Escutamos, amiúde, referirem o «Estado de Direito» e, mais especificamente, o «Estado de Direito democrático», sempre que se trate da observação de regras elementares de cidadania e sobretudo de cumprimento da Lei. Mas isso faz apenas parte do imenso rol de mi(s)tificações (disfarçadas de boas intenções) sob o qual vivem as sociedades humanas terrestres.
Também, sobremaneira aquando de intensas e vastas contestações sociais, ou de crises políticas agudas (como é o caso da do Brasil atual, em que um inclassificável presidente nunca mais é destituído de tal função, quando afinal já revelou, à saciedade, não só a sua incompetência, como ainda a má-fé e o egoísmo que conformam a sua atitude política, além de múltiplas práticas criminais na condução da crise sanitária em razão da pandemia de covid-19), escutamos que devemos sempre «deixar funcionar as instituições», evidentemente que sob a alçada do tal «Estado de Direito».

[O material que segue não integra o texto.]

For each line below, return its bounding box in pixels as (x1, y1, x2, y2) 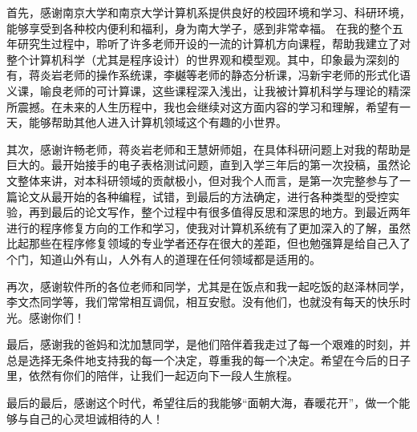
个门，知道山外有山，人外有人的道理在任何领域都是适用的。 (6, 250, 321, 267)
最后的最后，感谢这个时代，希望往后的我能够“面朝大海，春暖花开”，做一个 (6, 394, 399, 411)
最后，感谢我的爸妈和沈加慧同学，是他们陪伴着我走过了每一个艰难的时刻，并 (6, 336, 411, 353)
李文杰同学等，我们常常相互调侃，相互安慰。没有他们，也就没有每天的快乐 (6, 293, 399, 310)
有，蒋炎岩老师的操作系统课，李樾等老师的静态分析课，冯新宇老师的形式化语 (6, 67, 411, 83)
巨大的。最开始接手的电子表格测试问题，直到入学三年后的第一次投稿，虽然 (6, 156, 399, 173)
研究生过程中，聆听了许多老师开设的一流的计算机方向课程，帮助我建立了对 (17, 35, 411, 52)
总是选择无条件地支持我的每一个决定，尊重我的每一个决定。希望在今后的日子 (6, 351, 411, 368)
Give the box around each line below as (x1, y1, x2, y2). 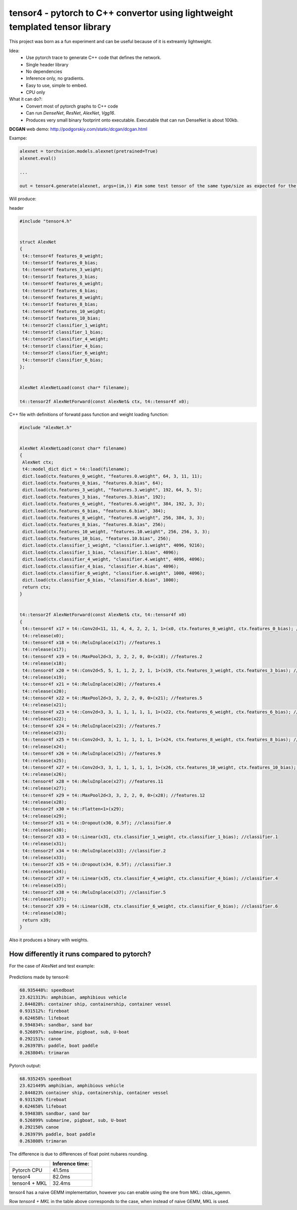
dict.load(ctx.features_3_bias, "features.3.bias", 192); (22, 494, 166, 500)
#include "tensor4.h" (19, 218, 72, 224)
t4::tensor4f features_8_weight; (22, 295, 103, 300)
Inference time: (52, 1160, 90, 1167)
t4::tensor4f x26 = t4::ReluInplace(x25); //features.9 (22, 751, 161, 756)
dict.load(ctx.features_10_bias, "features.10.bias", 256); (22, 536, 171, 541)
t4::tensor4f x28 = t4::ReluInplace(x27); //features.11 (22, 778, 163, 784)
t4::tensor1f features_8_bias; (22, 301, 99, 307)
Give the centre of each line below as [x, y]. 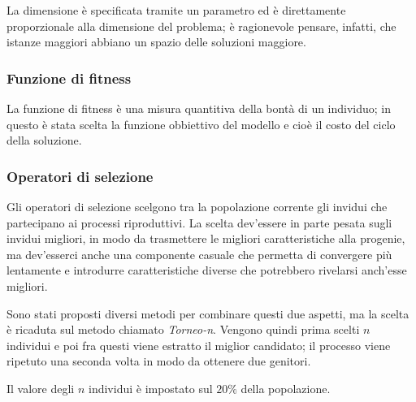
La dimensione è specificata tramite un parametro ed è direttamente [176, 10]
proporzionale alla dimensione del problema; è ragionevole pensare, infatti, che [201, 26]
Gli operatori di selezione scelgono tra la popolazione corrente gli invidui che [197, 206]
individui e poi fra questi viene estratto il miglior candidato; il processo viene [199, 345]
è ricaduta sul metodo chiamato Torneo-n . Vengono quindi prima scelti [183, 329]
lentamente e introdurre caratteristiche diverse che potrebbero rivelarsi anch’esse [207, 270]
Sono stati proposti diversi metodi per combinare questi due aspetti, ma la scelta [208, 313]
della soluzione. [44, 140]
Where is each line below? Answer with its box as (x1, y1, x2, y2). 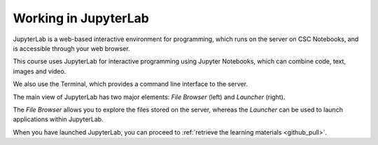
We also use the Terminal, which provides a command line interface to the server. (13, 80, 248, 89)
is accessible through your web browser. (13, 44, 130, 52)
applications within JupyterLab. (13, 115, 104, 123)
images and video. (13, 67, 66, 75)
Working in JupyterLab (13, 10, 150, 26)

E quando o leigo ouve falar de «leis» e «instituições», tende a atribuir-lhe um caráter quase divino. Lembra-lhe logo aqueles edifícios altaneiros, imponentes, que em regra se inspiram a partir da arquitetura mais clássica. E assim acaba pensando que aquelas leis, que não se veem, são contudo defendidas e feitas observar-se pela solidez muito concreta dos majestosos edifícios que albergam essas instituições.
Ora: nenhuma «instituição» é assim tão «concreta» e «sólida». E as leis que elas atualizam, a cada necessidade de utilização, não são mais que construções humanas que espelham interesses parciais (grupais, de classe ou casta) e perspetivas temporais, sejam-no de pessoas – ou de meros grupos de pessoas mancomunadas por interesses afins.
A antropomorfização é igualmente transversal às leis e às instituições que as discutem, as votam e por fim as fazem promulgar ou executar.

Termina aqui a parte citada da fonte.